(Data items)
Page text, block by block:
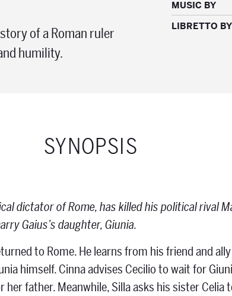
of a Roman ruler
humility.
MUSIC BY
LIBRETTO BY
SYNOPSIS
dictator of Rome, has killed his political rival
Gaius’s daughter, Giunia.
to Rome. He learns from his friend and
himself. Cinna advises Cecilio to wait for
her father. Meanwhile, Silla asks his sister
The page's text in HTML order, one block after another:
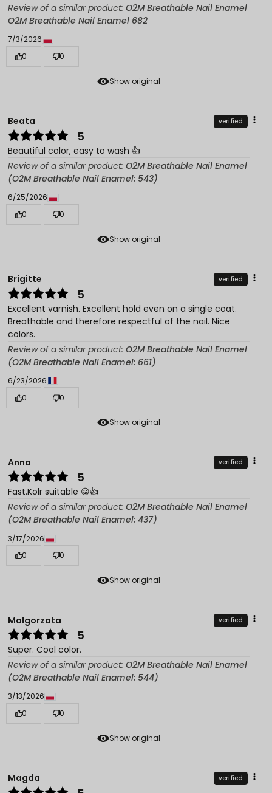
Show original
Review of a similar product: O2M Breathable Nail Enamel
O2M Breathable Nail Enamel 682
7/3/2026
0
0
Show original
Beata verified
5
Beautiful color, easy to wash 👍️
Review of a similar product: O2M Breathable Nail Enamel
(O2M Breathable Nail Enamel: 543)
6/25/2026
0
0
Show original
Brigitte verified
5
Excellent varnish. Excellent hold even on a single coat.
Breathable and therefore respectful of the nail. Nice
colors.
Review of a similar product: O2M Breathable Nail Enamel
(O2M Breathable Nail Enamel: 661)
6/23/2026
0
0
Show original
Anna verified
5
Fast.Kolr suitable 😀👍️
Review of a similar product: O2M Breathable Nail Enamel
(O2M Breathable Nail Enamel: 437)
3/17/2026
0
0
Show original
Małgorzata verified
5
Super. Cool color.
Review of a similar product: O2M Breathable Nail Enamel
(O2M Breathable Nail Enamel: 544)
3/13/2026
0
0
Magda verified
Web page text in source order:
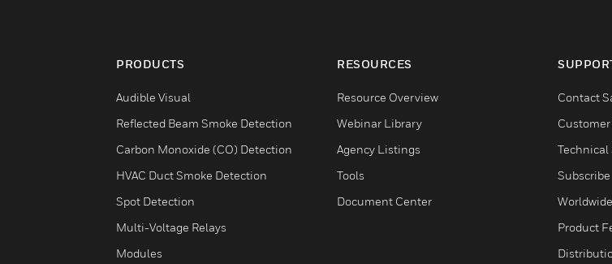
PRODUCTS
Audible Visual
Reflected Beam Smoke Detection
Carbon Monoxide (CO) Detection
HVAC Duct Smoke Detection
Spot Detection
Multi-Voltage Relays
Modules
RESOURCES
Resource Overview
Webinar Library
Agency Listings
Tools
Document Center
Contact
Technical
Subscribe
Product
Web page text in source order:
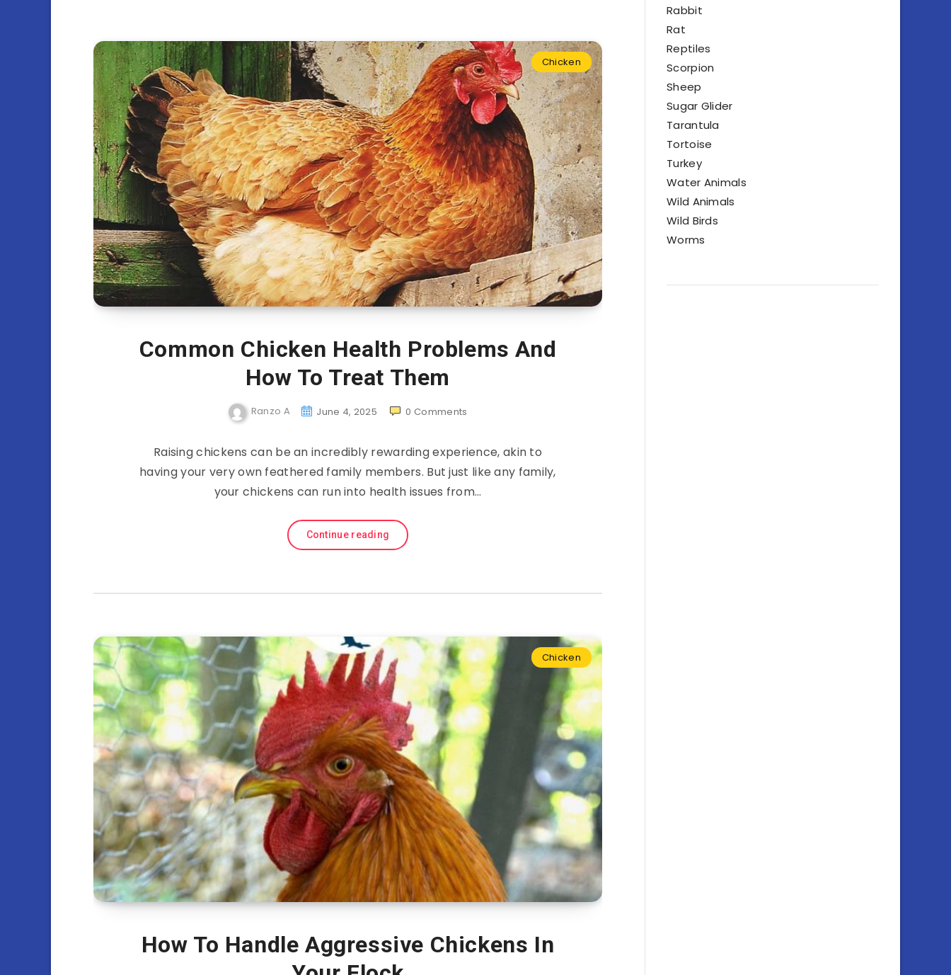
Chicken
Common Chicken Health Problems And
How To Treat Them
Ranzo A June 4, 2025 0 Comments
Raising chickens can be an incredibly rewarding experience, akin to
having your very own feathered family members. But just like any family,
your chickens can run into health issues from…
Continue reading
Chicken
How To Handle Aggressive Chickens In
Rabbit
Rat
Reptiles
Scorpion
Sheep
Sugar Glider
Tarantula
Tortoise
Turkey
Water Animals
Wild Animals
Wild Birds
Worms
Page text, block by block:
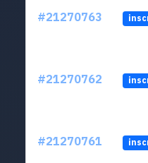
#21270763
#21270762
#21270761
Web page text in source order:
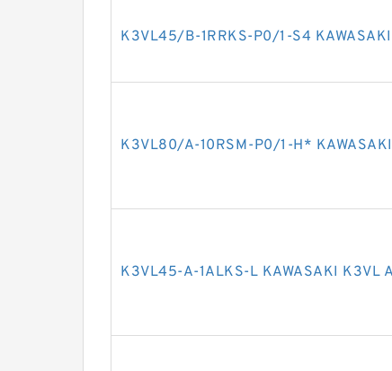
K3VL45/B-1RRKS-P0/1-S4
K3VL80/A-10RSM-P0/1-H*
K3VL45-A-1ALKS-L KAWASAKI K3VL
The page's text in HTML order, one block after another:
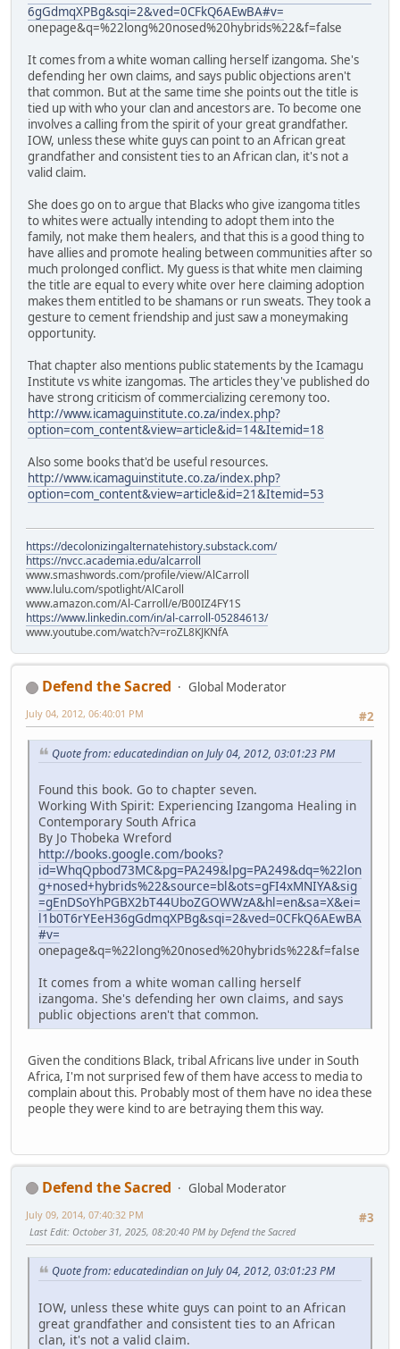
6gGdmqXPBg&sqi=2&ved=0CFkQ6AEwBA#v=
onepage&q=%22long%20nosed%20hybrids%22&f=false
It comes from a white woman calling herself izangoma. She's
defending her own claims, and says public objections aren't
that common. But at the same time she points out the title is
tied up with who your clan and ancestors are. To become one
involves a calling from the spirit of your great grandfather.
IOW, unless these white guys can point to an African great
grandfather and consistent ties to an African clan, it's not a
valid claim.
She does go on to argue that Blacks who give izangoma titles
to whites were actually intending to adopt them into the
family, not make them healers, and that this is a good thing to
have allies and promote healing between communities after so
much prolonged conflict. My guess is that white men claiming
the title are equal to every white over here claiming adoption
makes them entitled to be shamans or run sweats. They took a
gesture to cement friendship and just saw a moneymaking
opportunity.
That chapter also mentions public statements by the Icamagu
Institute vs white izangomas. The articles they've published do
have strong criticism of commercializing ceremony too.
http://www.icamaguinstitute.co.za/index.php?
option=com_content&view=article&id=14&Itemid=18
Also some books that'd be useful resources.
http://www.icamaguinstitute.co.za/index.php?
option=com_content&view=article&id=21&Itemid=53
https://decolonizingalternatehistory.substack.com/
https://nvcc.academia.edu/alcarroll
www.smashwords.com/profile/view/AlCarroll
www.lulu.com/spotlight/AlCaroll
www.amazon.com/Al-Carroll/e/B00IZ4FY1S
https://www.linkedin.com/in/al-carroll-05284613/
www.youtube.com/watch?v=roZL8KJKNfA
Defend the Sacred
Global Moderator
#2
July 04, 2012, 06:40:01 PM
Quote from: educatedindian on July 04, 2012, 03:01:23 PM
Found this book. Go to chapter seven.
Working With Spirit: Experiencing Izangoma Healing in
Contemporary South Africa
By Jo Thobeka Wreford
http://books.google.com/books?
id=WhqQpbod73MC&pg=PA249&lpg=PA249&dq=%22lon
g+nosed+hybrids%22&source=bl&ots=gFI4xMNIYA&sig
=gEnDSoYhPGBX2bT44UboZGOWWzA&hl=en&sa=X&ei=
l1b0T6rYEeH36gGdmqXPBg&sqi=2&ved=0CFkQ6AEwBA
#v=
onepage&q=%22long%20nosed%20hybrids%22&f=false
It comes from a white woman calling herself
izangoma. She's defending her own claims, and says
public objections aren't that common.
Given the conditions Black, tribal Africans live under in South
Africa, I'm not surprised few of them have access to media to
complain about this. Probably most of them have no idea these
people they were kind to are betraying them this way.
Defend the Sacred
Global Moderator
#3
July 09, 2014, 07:40:32 PM
Last Edit: October 31, 2025, 08:20:40 PM by Defend the Sacred
Quote from: educatedindian on July 04, 2012, 03:01:23 PM
IOW, unless these white guys can point to an African
great grandfather and consistent ties to an African
clan, it's not a valid claim.
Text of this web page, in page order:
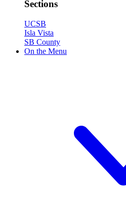
Sections
UCSB
Isla Vista
SB County
On the Menu
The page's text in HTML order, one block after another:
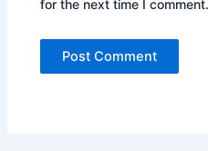
for the next time I comment.
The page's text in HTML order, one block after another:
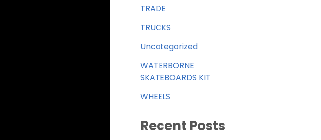
TRADE
TRUCKS
Uncategorized
WATERBORNE
SKATEBOARDS KIT
WHEELS
Recent Posts
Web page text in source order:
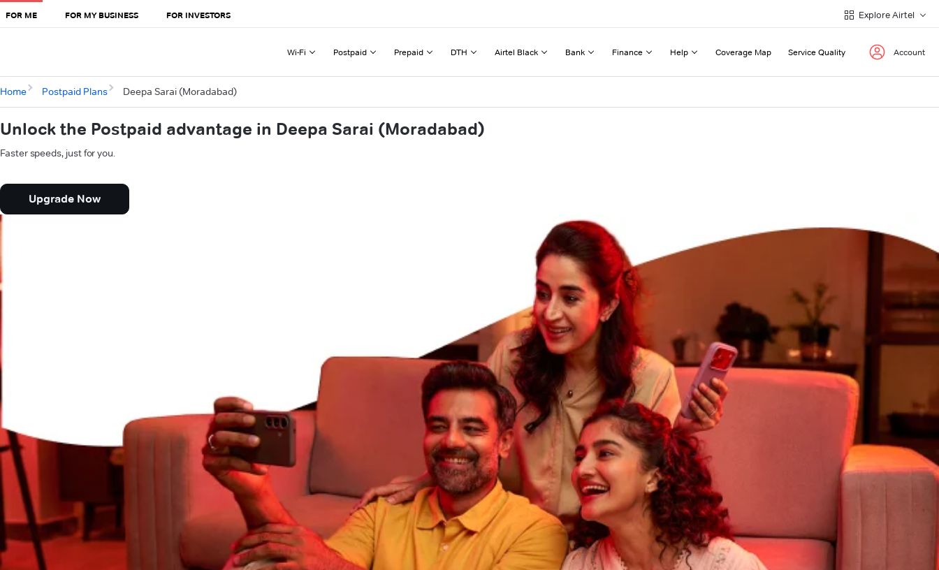
FOR ME FOR MY BUSINESS FOR INVESTORS Explore Airtel
Wi-Fi Postpaid Prepaid DTH Airtel Black Bank Finance Help Coverage Map Service Quality Account
Home Postpaid Plans Deepa Sarai (Moradabad)
Unlock the Postpaid advantage in Deepa Sarai (Moradabad)
Faster speeds, just for you.
Upgrade Now

§ **YOUR ASSIGNMENT**:
With all pictures removed, reproduce the lines from the top of the entries above through the line containing "Carbon Monoxide (CO) Detection", exactly as written.

§ **ANSWER TO THIS EXERCISE**:
Page text, block by block:
of a Roman ruler
humility.
MUSIC BY
LIBRETTO BY
SYNOPSIS
dictator of Rome, has killed his political rival
Gaius’s daughter, Giunia.
to Rome. He learns from his friend and
himself. Cinna advises Cecilio to wait for
her father. Meanwhile, Silla asks his sister
The page's text in HTML order, one block after another:
Show original
Review of a similar product: O2M Breathable Nail Enamel
O2M Breathable Nail Enamel 682
7/3/2026
0
0
Show original
Beata verified
5
Beautiful color, easy to wash 👍️
Review of a similar product: O2M Breathable Nail Enamel
(O2M Breathable Nail Enamel: 543)
6/25/2026
0
0
Show original
Brigitte verified
5
Excellent varnish. Excellent hold even on a single coat.
Breathable and therefore respectful of the nail. Nice
colors.
Review of a similar product: O2M Breathable Nail Enamel
(O2M Breathable Nail Enamel: 661)
6/23/2026
0
0
Show original
Anna verified
5
Fast.Kolr suitable 😀👍️
Review of a similar product: O2M Breathable Nail Enamel
(O2M Breathable Nail Enamel: 437)
3/17/2026
0
0
Show original
Małgorzata verified
5
Super. Cool color.
Review of a similar product: O2M Breathable Nail Enamel
(O2M Breathable Nail Enamel: 544)
3/13/2026
0
0
Magda verified
Web page text in source order:
PRODUCTS
Audible Visual
Reflected Beam Smoke Detection
Carbon Monoxide (CO) Detection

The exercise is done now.